The Role of Pyridoxine in the Prevention and Treatment of Neuropathy and Neurotoxicity Associated with Rifampicin-Resistant Tuberculosis Treatment Regimens: A Topic Review
Rifampicin-resistant tuberculosis (RR-TB) is a
global public health problem caused by mycobacterium tuberculosis resistant to
Rifampicin. Drug-induced peripheral neuropathy and neurotoxicity are well-known
adverse effects of treatment regimens that cause significant morbidity.

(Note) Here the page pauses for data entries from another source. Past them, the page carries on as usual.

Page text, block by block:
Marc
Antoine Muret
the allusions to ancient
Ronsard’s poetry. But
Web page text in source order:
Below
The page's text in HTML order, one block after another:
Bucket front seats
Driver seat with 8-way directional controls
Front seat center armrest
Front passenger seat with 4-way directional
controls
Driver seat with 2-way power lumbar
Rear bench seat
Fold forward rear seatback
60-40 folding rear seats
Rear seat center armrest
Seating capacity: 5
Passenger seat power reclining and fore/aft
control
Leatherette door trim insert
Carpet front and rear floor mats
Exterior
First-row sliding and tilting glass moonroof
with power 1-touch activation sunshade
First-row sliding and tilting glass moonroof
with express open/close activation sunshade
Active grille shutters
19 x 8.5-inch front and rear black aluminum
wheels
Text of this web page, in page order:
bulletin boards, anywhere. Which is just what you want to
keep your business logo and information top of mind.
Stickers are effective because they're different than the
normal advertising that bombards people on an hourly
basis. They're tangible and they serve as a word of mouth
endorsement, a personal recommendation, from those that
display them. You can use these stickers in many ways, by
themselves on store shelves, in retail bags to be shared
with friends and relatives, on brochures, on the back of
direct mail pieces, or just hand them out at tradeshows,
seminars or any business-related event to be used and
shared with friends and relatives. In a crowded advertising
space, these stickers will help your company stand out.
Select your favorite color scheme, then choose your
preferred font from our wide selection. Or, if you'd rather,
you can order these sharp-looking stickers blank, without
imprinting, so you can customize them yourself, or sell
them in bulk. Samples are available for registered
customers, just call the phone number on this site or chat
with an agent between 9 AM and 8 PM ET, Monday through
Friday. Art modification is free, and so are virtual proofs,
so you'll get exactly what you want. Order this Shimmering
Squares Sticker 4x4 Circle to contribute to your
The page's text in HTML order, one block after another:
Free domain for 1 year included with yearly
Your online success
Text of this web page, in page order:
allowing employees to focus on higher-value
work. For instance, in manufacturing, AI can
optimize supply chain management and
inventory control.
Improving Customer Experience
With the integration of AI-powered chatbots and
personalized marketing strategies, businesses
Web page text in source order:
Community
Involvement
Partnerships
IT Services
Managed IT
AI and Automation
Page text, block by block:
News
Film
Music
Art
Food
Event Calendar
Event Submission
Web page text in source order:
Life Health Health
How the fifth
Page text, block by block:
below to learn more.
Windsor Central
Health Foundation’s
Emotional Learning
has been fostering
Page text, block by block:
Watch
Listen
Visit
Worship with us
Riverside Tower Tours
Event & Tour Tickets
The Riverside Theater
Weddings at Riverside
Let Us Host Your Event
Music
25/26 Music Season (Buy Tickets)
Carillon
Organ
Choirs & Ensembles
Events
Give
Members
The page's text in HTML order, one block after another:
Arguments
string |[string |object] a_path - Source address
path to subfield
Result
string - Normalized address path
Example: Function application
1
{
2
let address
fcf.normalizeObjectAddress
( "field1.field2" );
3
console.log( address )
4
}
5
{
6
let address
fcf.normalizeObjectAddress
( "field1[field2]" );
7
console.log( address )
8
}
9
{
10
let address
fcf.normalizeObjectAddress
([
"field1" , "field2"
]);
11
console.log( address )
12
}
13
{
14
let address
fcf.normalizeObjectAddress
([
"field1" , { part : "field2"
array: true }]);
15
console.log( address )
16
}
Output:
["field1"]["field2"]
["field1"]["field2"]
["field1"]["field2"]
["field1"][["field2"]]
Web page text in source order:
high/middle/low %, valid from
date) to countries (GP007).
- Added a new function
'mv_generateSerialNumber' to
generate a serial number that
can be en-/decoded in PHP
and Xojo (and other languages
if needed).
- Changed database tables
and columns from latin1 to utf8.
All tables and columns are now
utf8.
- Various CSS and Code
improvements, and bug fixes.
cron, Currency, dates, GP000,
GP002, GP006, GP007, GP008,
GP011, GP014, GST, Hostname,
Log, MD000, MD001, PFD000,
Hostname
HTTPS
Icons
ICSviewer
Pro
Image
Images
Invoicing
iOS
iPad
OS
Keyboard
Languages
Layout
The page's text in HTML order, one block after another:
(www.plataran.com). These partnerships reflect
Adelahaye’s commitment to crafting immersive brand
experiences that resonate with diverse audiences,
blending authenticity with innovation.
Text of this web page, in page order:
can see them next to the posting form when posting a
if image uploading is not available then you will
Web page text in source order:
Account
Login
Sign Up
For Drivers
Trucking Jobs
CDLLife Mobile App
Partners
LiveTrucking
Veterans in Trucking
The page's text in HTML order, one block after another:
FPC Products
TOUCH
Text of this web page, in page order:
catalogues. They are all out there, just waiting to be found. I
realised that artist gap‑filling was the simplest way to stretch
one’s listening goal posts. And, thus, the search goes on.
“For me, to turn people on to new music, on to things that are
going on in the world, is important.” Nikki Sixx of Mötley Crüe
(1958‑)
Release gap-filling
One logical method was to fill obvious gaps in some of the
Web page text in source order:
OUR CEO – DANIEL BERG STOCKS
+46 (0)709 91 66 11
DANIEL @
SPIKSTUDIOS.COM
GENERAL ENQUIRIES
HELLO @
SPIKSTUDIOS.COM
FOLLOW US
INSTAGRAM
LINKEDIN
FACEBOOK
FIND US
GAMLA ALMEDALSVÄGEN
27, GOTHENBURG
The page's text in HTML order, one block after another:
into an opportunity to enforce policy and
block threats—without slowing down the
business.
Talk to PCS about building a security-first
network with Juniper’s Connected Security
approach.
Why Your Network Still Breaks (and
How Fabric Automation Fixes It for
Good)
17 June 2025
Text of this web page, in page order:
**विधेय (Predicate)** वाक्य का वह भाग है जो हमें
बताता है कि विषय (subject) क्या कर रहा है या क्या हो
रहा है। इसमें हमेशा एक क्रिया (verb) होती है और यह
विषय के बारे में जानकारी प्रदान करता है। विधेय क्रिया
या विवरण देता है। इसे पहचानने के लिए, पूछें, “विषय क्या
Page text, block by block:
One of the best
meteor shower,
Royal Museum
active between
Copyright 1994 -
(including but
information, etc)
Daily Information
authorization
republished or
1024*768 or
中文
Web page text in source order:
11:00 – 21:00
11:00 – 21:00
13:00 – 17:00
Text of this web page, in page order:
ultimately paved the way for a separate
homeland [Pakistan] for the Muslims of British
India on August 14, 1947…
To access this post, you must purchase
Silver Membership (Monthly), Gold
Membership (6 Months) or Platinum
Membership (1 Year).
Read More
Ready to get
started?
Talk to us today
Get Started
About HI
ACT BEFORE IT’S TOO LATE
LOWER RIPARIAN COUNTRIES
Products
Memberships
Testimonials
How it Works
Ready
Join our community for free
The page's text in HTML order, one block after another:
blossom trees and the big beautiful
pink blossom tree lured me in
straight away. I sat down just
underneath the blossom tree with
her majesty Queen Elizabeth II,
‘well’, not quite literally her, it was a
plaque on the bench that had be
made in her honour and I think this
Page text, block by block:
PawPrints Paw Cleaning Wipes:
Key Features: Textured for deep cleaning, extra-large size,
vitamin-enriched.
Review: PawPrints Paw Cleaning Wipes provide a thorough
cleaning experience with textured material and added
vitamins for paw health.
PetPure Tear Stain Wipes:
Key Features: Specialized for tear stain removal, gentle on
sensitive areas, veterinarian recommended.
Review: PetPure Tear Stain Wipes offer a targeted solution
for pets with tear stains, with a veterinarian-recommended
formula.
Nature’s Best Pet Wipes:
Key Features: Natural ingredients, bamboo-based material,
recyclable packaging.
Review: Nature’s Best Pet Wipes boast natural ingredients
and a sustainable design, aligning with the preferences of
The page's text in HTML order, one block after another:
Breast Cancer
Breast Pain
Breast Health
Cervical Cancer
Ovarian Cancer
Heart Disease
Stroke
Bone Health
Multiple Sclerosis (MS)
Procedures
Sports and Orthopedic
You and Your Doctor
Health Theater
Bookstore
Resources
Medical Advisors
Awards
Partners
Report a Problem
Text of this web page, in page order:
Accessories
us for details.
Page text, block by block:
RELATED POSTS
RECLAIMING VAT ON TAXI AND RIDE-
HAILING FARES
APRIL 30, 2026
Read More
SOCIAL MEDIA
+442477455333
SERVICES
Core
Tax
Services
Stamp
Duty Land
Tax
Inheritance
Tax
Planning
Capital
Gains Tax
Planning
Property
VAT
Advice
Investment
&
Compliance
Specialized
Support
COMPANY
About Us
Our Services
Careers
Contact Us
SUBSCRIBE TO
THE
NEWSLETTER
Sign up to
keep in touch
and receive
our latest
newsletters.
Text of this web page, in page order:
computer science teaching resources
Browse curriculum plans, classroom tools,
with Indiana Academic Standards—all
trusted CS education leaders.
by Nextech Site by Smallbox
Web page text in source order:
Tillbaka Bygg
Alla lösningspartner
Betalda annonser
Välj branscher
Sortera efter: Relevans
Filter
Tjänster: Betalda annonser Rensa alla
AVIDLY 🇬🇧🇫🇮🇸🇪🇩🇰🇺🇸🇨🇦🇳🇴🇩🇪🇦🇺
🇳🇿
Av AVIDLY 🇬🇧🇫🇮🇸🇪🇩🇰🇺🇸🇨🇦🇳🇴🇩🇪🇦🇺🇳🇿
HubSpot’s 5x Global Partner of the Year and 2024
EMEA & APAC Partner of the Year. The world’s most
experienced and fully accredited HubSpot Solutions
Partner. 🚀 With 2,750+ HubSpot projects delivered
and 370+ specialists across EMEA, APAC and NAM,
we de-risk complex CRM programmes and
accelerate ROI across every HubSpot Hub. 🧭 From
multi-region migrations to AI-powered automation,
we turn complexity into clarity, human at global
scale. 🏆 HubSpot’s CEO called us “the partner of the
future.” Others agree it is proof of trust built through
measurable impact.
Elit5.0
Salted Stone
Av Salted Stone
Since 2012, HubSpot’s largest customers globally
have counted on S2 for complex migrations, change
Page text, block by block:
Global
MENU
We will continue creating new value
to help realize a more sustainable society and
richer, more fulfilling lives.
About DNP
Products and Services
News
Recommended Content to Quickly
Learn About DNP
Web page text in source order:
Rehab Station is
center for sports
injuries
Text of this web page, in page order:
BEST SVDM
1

Pyridoxine is often added to treatment regimens for the prevention and/or
treatment of these side effects. The basis and effectiveness of this practice
are unclear. We conducted a systematic review to evaluate the effectiveness of
pyridoxine in preventing and/or treating neuropathy and neurotoxicity
associated with RR-TB treatment. We included studies with patients with RR-TB
who experienced neuropathy or neurotoxicity attributed to RR-TB regimens and
were given pyridoxine. Our findings showed contradicting evidence on the use of
pyridoxine for preventing or treating neurotoxicity due to cycloserine in the
treatment of RR-TB. Moreover, pyridoxine did not have a protective effect
against neuropathy and/or neurotoxicity caused by other RR-TB regimens that do
not contain isoniazid. In conclusion, we found that withdrawing or withholding
medications such as linezolid, cycloserine, thioamides, fluoroquinolones, and
ethambutol, implicated in causing neuropathy or neurotoxicity was more
effective than using pyridoxine to stop the progression of symptoms, and in
some instances, led to their reversal over time.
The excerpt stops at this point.